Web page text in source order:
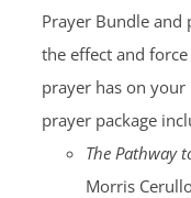
Prayer Bundle and
the effect and
prayer has on
prayer package
The Pathway
Morris
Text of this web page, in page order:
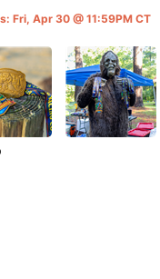
Fri, Apr 30 @ 11:59PM CT
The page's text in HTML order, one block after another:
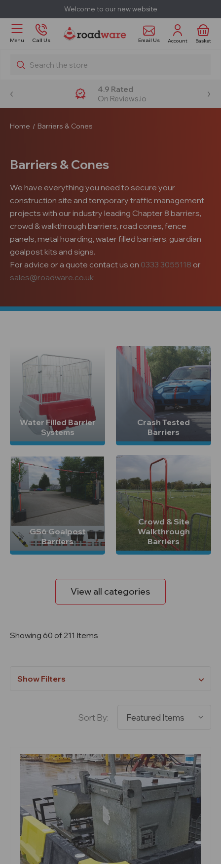
Welcome to our new website
Menu Call Us Email Us Account Basket
Search
4.9 Rated
On Reviews.io
Home Barriers & Cones
Barriers & Cones
We have everything you need to secure your
construction site and temporary traffic management
projects with our industry leading Chapter 8 barriers,
crowd & walkthrough barriers, road cones, fence
panels, metal hoarding, water filled barriers, guardian
goalpost kits and signs.
For advice or a quote contact us on 0333 3055118 or
sales@roadware.co.uk
Water Filled Barrier
Systems
Crash Tested
Barriers
GS6 Goalpost
Barriers
Crowd & Site
Walkthrough
Barriers
View all categories
Showing 60 of 211 Items
Show Filters
Sort By:
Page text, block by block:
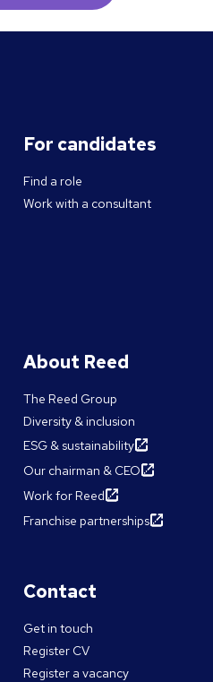
For candidates
Find a role
Work with a consultant
About Reed
The Reed Group
Diversity & inclusion
ESG & sustainability
Our chairman & CEO
Work for Reed
Franchise partnerships
Contact
Get in touch
Register CV
Register a vacancy
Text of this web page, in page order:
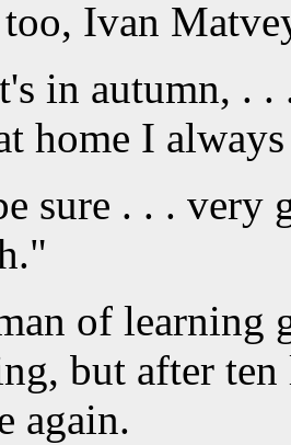
Ivan
in autumn, . .
home I
sure . . . very
of learning
but after
again.
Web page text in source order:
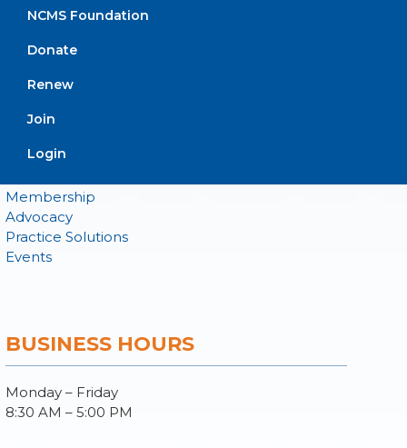
NCMS Foundation
Donate
Renew
Join
Login
Contact
Donate
Membership
Advocacy
Practice Solutions
Events
BUSINESS HOURS
Monday – Friday
8:30 AM – 5:00 PM
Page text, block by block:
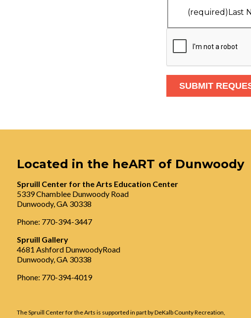
(required) Last
Located in the heART of Dunwoody
Spruill Center for the Arts Education Center
5339 Chamblee Dunwoody Road
Dunwoody, GA 30338
Phone: 770-394-3447
Spruill Gallery
4681 Ashford DunwoodyRoad
Dunwoody, GA 30338
Phone: 770-394-4019
The Spruill Center for the Arts is supported in part by DeKalb County Recreation,
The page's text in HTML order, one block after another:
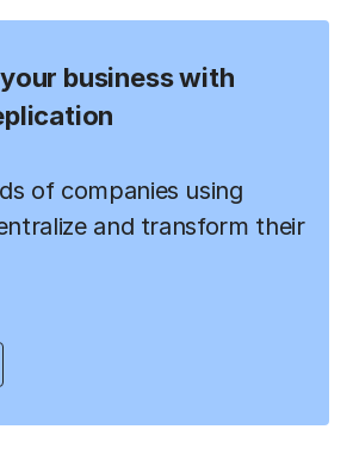
business with
of companies using
and transform their
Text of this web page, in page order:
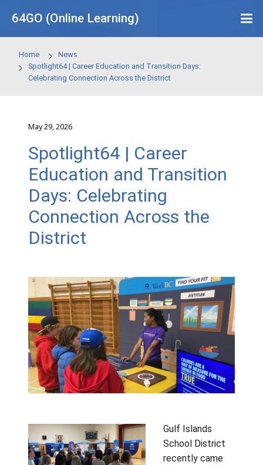
64GO (Online Learning)
Home
News
Spotlight64 | Career Education and Transition Days:
May 29, 2026
Spotlight64 | Career
Education and
Days: Celebrating
Connection Across the
District
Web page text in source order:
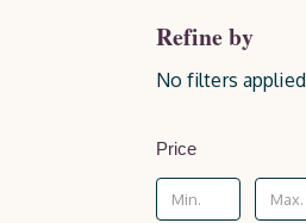
Refine by
No filters applied
Price
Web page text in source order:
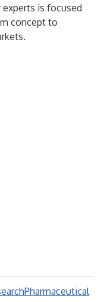
is focused
concept to
Pharmaceutical
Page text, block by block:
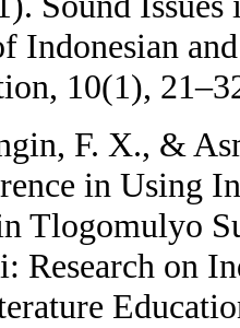
Indonesian
10(1),
F. X., &
in Using
Tlogomulyo
Research on
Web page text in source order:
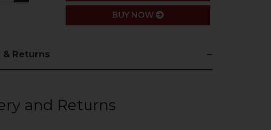
BUY NOW
& Returns
and Returns

_Work required_.
Write every record out again exactly, omitting the pictures they hold.

_Answer for the task_.
Web page text in source order:
Prayer Bundle and
the effect and
prayer has on
prayer package
The Pathway
Morris
Text of this web page, in page order:
Fri, Apr 30 @ 11:59PM CT
The page's text in HTML order, one block after another:
Welcome to our new website
Menu Call Us Email Us Account Basket
Search
4.9 Rated
On Reviews.io
Home Barriers & Cones
Barriers & Cones
We have everything you need to secure your
construction site and temporary traffic management
projects with our industry leading Chapter 8 barriers,
crowd & walkthrough barriers, road cones, fence
panels, metal hoarding, water filled barriers, guardian
goalpost kits and signs.
For advice or a quote contact us on 0333 3055118 or
sales@roadware.co.uk
Water Filled Barrier
Systems
Crash Tested
Barriers
GS6 Goalpost
Barriers
Crowd & Site
Walkthrough
Barriers
View all categories
Showing 60 of 211 Items
Show Filters
Sort By:
Page text, block by block:
For candidates
Find a role
Work with a consultant
About Reed
The Reed Group
Diversity & inclusion
ESG & sustainability
Our chairman & CEO
Work for Reed
Franchise partnerships
Contact
Get in touch
Register CV
Register a vacancy
Text of this web page, in page order:
Ivan
in autumn, . .
home I
sure . . . very
of learning
but after
again.
Web page text in source order:
NCMS Foundation
Donate
Renew
Join
Login
Contact
Donate
Membership
Advocacy
Practice Solutions
Events
BUSINESS HOURS
Monday – Friday
8:30 AM – 5:00 PM
Page text, block by block:
(required) Last
Located in the heART of Dunwoody
Spruill Center for the Arts Education Center
5339 Chamblee Dunwoody Road
Dunwoody, GA 30338
Phone: 770-394-3447
Spruill Gallery
4681 Ashford DunwoodyRoad
Dunwoody, GA 30338
Phone: 770-394-4019
The Spruill Center for the Arts is supported in part by DeKalb County Recreation,
The page's text in HTML order, one block after another:
business with
of companies using
and transform their
Text of this web page, in page order:
64GO (Online Learning)
Home
News
Spotlight64 | Career Education and Transition Days:
May 29, 2026
Spotlight64 | Career
Education and
Days: Celebrating
Connection Across the
District
Web page text in source order:
Refine by
No filters applied
Price
Web page text in source order:
is focused
concept to
Pharmaceutical
Page text, block by block:
Indonesian
10(1),
F. X., &
in Using
Tlogomulyo
Research on
Web page text in source order:
BUY NOW
& Returns
and Returns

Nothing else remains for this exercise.